注:これらの決議には、「世界統計の日」に関する総会決議64/267、世界人口・住宅センサスプログラムに関する経済社会理事会決議2005/13、統計能力の強化に関する同理事会決議2006/6及び公的統計の基本原則に関する同理事会決議2013/21が含まれる。

原則1

 公的統計は、経済・人口・社会・環境の状態についてのデータを政府、経済界及び公衆に提供することによって、民主的な社会の情報システムにおける不可欠な要素を構成している。

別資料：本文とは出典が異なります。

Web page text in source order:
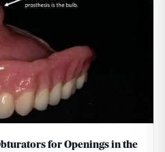
for Openings in the
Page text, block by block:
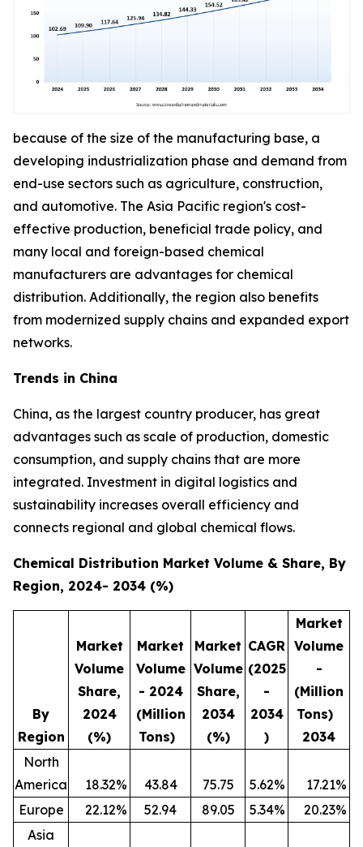
because of the size of the manufacturing base, a
developing industrialization phase and demand from
end-use sectors such as agriculture, construction,
and automotive. The Asia Pacific region's cost-
effective production, beneficial trade policy, and
many local and foreign-based chemical
manufacturers are advantages for chemical
distribution. Additionally, the region also benefits
from modernized supply chains and expanded export
networks.
Trends in China
China, as the largest country producer, has great
advantages such as scale of production, domestic
consumption, and supply chains that are more
integrated. Investment in digital logistics and
sustainability increases overall efficiency and
connects regional and global chemical flows.
Chemical Distribution Market Volume & Share, By
Region, 2024- 2034 (%)
By
Region
Market
Volume
Share,
2024
(%)
Market
Volume
- 2024
(Million
Tons)
Market
Volume
Share,
2034
(%)
CAGR
(2025
-
2034
)
Market
Volume
-
(Million
Tons)
2034
North
America
18.32% 43.84 75.75 5.62% 17.21%
Europe
22.12% 52.94 89.05 5.34% 20.23%
Asia
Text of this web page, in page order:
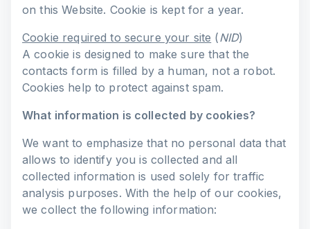
on this Website. Cookie is kept for a year.
Cookie required to secure your site (NID)
A cookie is designed to make sure that the
contacts form is filled by a human, not a robot.
Cookies help to protect against spam.
What information is collected by cookies?
We want to emphasize that no personal data that
allows to identify you is collected and all
collected information is used solely for traffic
analysis purposes. With the help of our cookies,
we collect the following information:
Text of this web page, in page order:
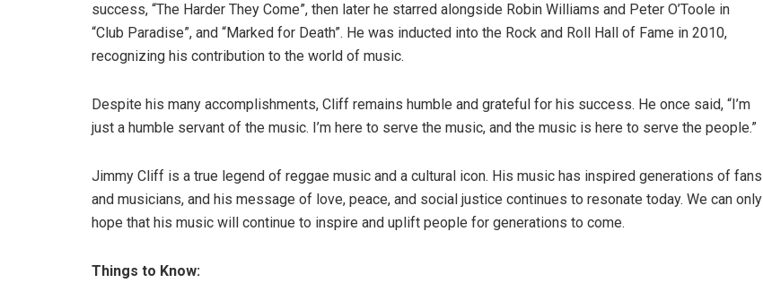
success, “The Harder They Come”, then later he starred alongside Robin Williams and Peter O’Toole in
“Club Paradise”, and “Marked for Death”. He was inducted into the Rock and Roll Hall of Fame in 2010,
recognizing his contribution to the world of music.
Despite his many accomplishments, Cliff remains humble and grateful for his success. He once said, “I’m
just a humble servant of the music. I’m here to serve the music, and the music is here to serve the people.”
Jimmy Cliff is a true legend of reggae music and a cultural icon. His music has inspired generations of fans
and musicians, and his message of love, peace, and social justice continues to resonate today. We can only
hope that his music will continue to inspire and uplift people for generations to come.
Things to Know:
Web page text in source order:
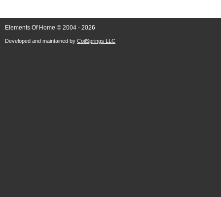
Elements Of Home © 2004 - 2026
Developed and maintained by CoilSprings LLC
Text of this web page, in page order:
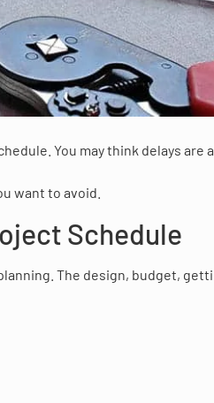
You may think delays are
want to avoid.
Schedule
The design, budget,
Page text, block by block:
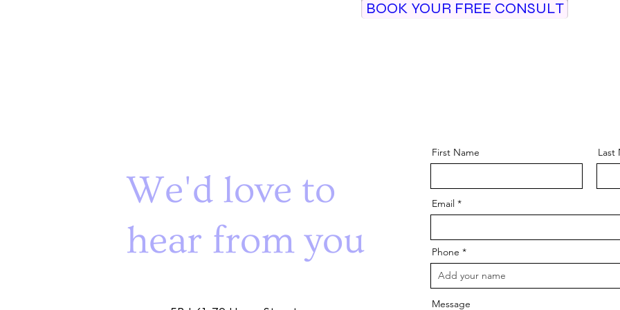
BOOK YOUR FREE CONSULT
We'd love to
hear from you
First Name Last
Email
Phone
Message
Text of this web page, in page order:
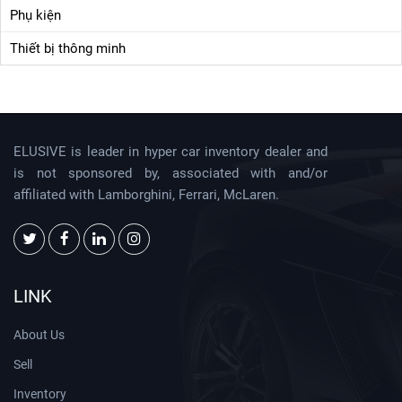
Phụ kiện
Thiết bị thông minh
ELUSIVE is leader in hyper car inventory dealer and
is not sponsored by, associated with and/or
affiliated with Lamborghini, Ferrari, McLaren.
LINK
About Us
Sell
Inventory
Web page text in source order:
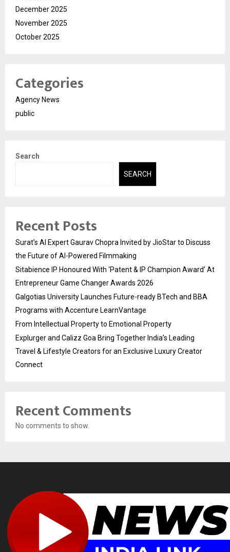
December 2025
November 2025
October 2025
Categories
Agency News
public
Search
SEARCH
Recent Posts
Surat’s AI Expert Gaurav Chopra Invited by JioStar to Discuss
the Future of AI-Powered Filmmaking
Sitabience IP Honoured With ‘Patent & IP Champion Award’ At
Entrepreneur Game Changer Awards 2026
Galgotias University Launches Future-ready BTech and BBA
Programs with Accenture LearnVantage
From Intellectual Property to Emotional Property
Explurger and Calizz Goa Bring Together India’s Leading
Travel & Lifestyle Creators for an Exclusive Luxury Creator
Connect
Recent Comments
No comments to show.
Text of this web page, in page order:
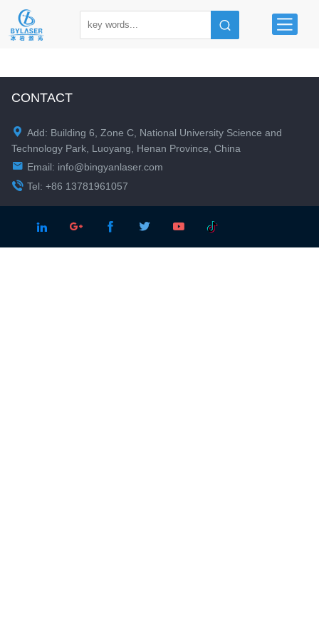
CONTACT
 Add: Building 6, Zone C, National University Science and
Technology Park, Luoyang, Henan Province, China
 Email: info@bingyanlaser.com
 Tel: +86 13781961057
    
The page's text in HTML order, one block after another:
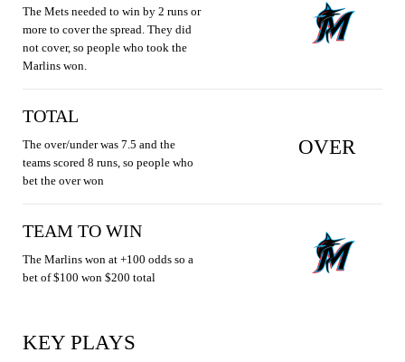
The Mets needed to win by 2 runs or
more to cover the spread. They did
not cover, so people who took the
Marlins won.
TOTAL
The over/under was 7.5 and the
teams scored 8 runs, so people who
bet the over won
OVER
TEAM TO WIN
The Marlins won at +100 odds so a
bet of $100 won $200 total
KEY PLAYS
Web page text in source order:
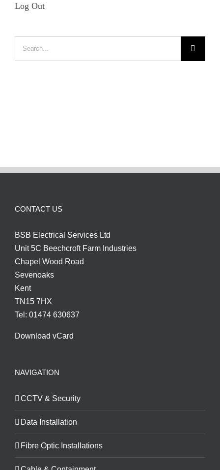
Log Out
CONTACT US
BSB Electrical Services Ltd
Unit 5C Beechcroft Farm Industries
Chapel Wood Road
Sevenoaks
Kent
TN15 7HX
Tel: 01474 630637
Download vCard
NAVIGATION
CCTV & Security
Data Installation
Fibre Optic Installations
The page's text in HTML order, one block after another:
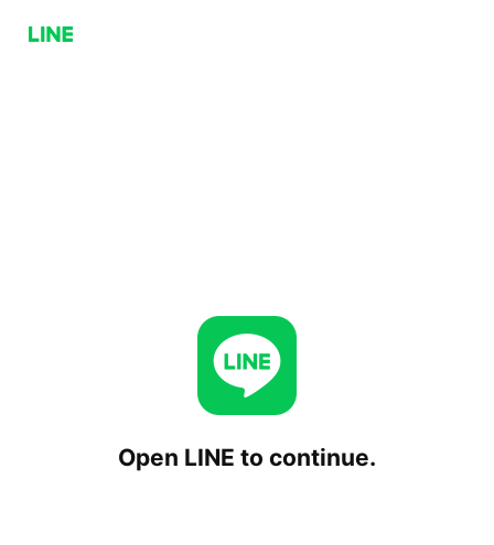
Open LINE to continue.
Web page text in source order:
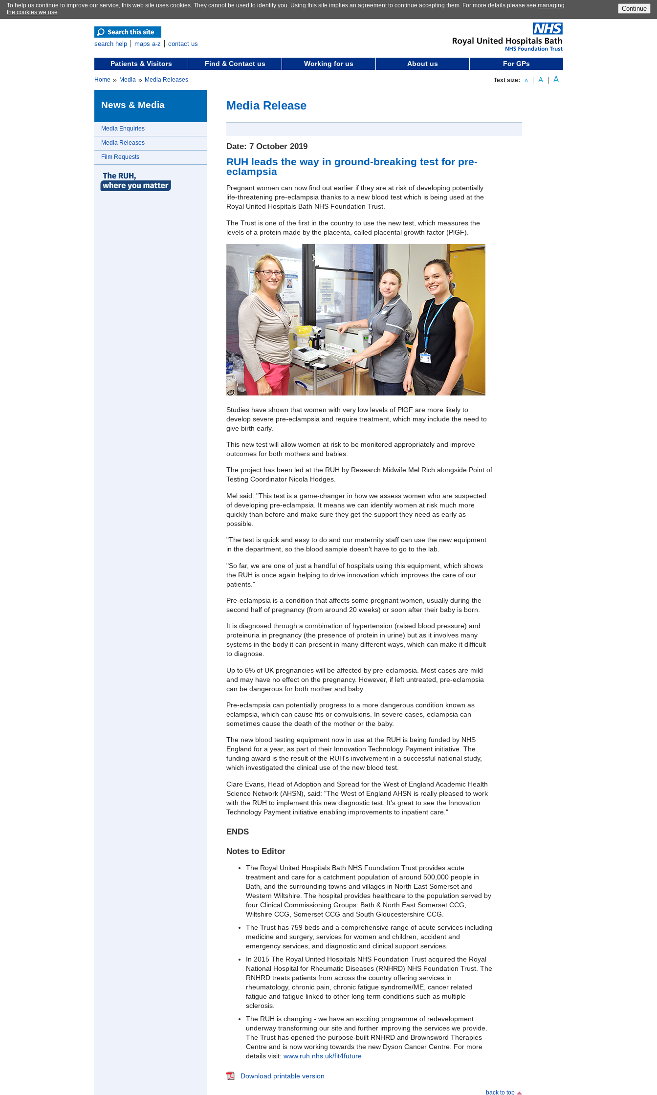
To help us continue to improve our service, this web site uses cookies. They cannot be used to identify you. Using this site implies an agreement to continue accepting them. For more details please see managing
the cookies we use. Continue
search help maps a-z contact us
Patients & Visitors Find & Contact us Working for us About us For GPs
Home » Media » Media Releases Text size:
News & Media
Media Enquiries
Media Releases
Film Requests
Media Release
Date: 7 October 2019
RUH leads the way in ground-breaking test for pre-
eclampsia
Pregnant women can now find out earlier if they are at risk of developing potentially
life-threatening pre-eclampsia thanks to a new blood test which is being used at the
Royal United Hospitals Bath NHS Foundation Trust.
The Trust is one of the first in the country to use the new test, which measures the
levels of a protein made by the placenta, called placental growth factor (PlGF).
Studies have shown that women with very low levels of PlGF are more likely to
develop severe pre-eclampsia and require treatment, which may include the need to
give birth early.
This new test will allow women at risk to be monitored appropriately and improve
outcomes for both mothers and babies.
The project has been led at the RUH by Research Midwife Mel Rich alongside Point of
Testing Coordinator Nicola Hodges.
Mel said: "This test is a game-changer in how we assess women who are suspected
of developing pre-eclampsia. It means we can identify women at risk much more
quickly than before and make sure they get the support they need as early as
possible.
"The test is quick and easy to do and our maternity staff can use the new equipment
in the department, so the blood sample doesn't have to go to the lab.
"So far, we are one of just a handful of hospitals using this equipment, which shows
the RUH is once again helping to drive innovation which improves the care of our
patients."
Pre-eclampsia is a condition that affects some pregnant women, usually during the
second half of pregnancy (from around 20 weeks) or soon after their baby is born.
It is diagnosed through a combination of hypertension (raised blood pressure) and
proteinuria in pregnancy (the presence of protein in urine) but as it involves many
systems in the body it can present in many different ways, which can make it difficult
to diagnose.
Up to 6% of UK pregnancies will be affected by pre-eclampsia. Most cases are mild
and may have no effect on the pregnancy. However, if left untreated, pre-eclampsia
can be dangerous for both mother and baby.
Pre-eclampsia can potentially progress to a more dangerous condition known as
eclampsia, which can cause fits or convulsions. In severe cases, eclampsia can
sometimes cause the death of the mother or the baby.
The new blood testing equipment now in use at the RUH is being funded by NHS
England for a year, as part of their Innovation Technology Payment initiative. The
funding award is the result of the RUH's involvement in a successful national study,
which investigated the clinical use of the new blood test.
Clare Evans, Head of Adoption and Spread for the West of England Academic Health
Science Network (AHSN), said: "The West of England AHSN is really pleased to work
with the RUH to implement this new diagnostic test. It's great to see the Innovation
Technology Payment initiative enabling improvements to inpatient care."
ENDS
Notes to Editor
The Royal United Hospitals Bath NHS Foundation Trust provides acute
treatment and care for a catchment population of around 500,000 people in
Bath, and the surrounding towns and villages in North East Somerset and
Western Wiltshire. The hospital provides healthcare to the population served by
four Clinical Commissioning Groups: Bath & North East Somerset CCG,
Wiltshire CCG, Somerset CCG and South Gloucestershire CCG.
The Trust has 759 beds and a comprehensive range of acute services including
medicine and surgery, services for women and children, accident and
emergency services, and diagnostic and clinical support services.
In 2015 The Royal United Hospitals NHS Foundation Trust acquired the Royal
National Hospital for Rheumatic Diseases (RNHRD) NHS Foundation Trust. The
RNHRD treats patients from across the country offering services in
rheumatology, chronic pain, chronic fatigue syndrome/ME, cancer related
fatigue and fatigue linked to other long term conditions such as multiple
sclerosis.
The RUH is changing - we have an exciting programme of redevelopment
underway transforming our site and further improving the services we provide.
The Trust has opened the purpose-built RNHRD and Brownsword Therapies
Centre and is now working towards the new Dyson Cancer Centre. For more
details visit: www.ruh.nhs.uk/fit4future
Download printable version
back to top

この目的のため、公的な情報利用に対する国民の権利を尊重するよう、公的統計機関は、実際に役に立つ公的統計を公正にまとめ、利用に供しなければならない。

原則2

 公的統計への信頼を保持するために、統計機関は、科学の原理と専門家としての倫理を含む厳密に専門的な見地から、統計データの収集、処理、蓄積及び公表の方法及び手続を決定する必要がある。

原則3

 データの正しい解釈を促進するため、統計機関は、統計の情報源、方法及び手続に関する情報を科学的基準に従って提示しなければならない。

原則4

 統計機関は、統計の誤った解釈及び誤用に関して意見を述べる権利を有する。

原則5

 統計を作成するためのデータは、統計調査又は行政記録など全ての種類のデータ源から入手し得る。統計機関は、品質、適時性、費用及び報告者負担の観点からデータ源を選定するべきである。

原則6

 統計機関が統計作成のために収集した個別データは、自然人に関するものであれ、法人に 関するものであれ、厳重に秘匿されなければならず、統計目的以外に用いてはならない。

原則7

 統計システムを運用するための法律、規則及び諸手続は、公にされなければならない。

原則8

 国内統計機関間の調整は、統計システムの一貫性及び効率性を達成するために不可欠である。

原則9

 国際的な概念、分類及び方法を各国統計機関が用いることは、全ての公的レベルの統計システムの整合性及び効率性を向上させる。

原則10

 統計における二国間及び多国間協力は、全ての国の公的統計のシステムの改善に寄与する。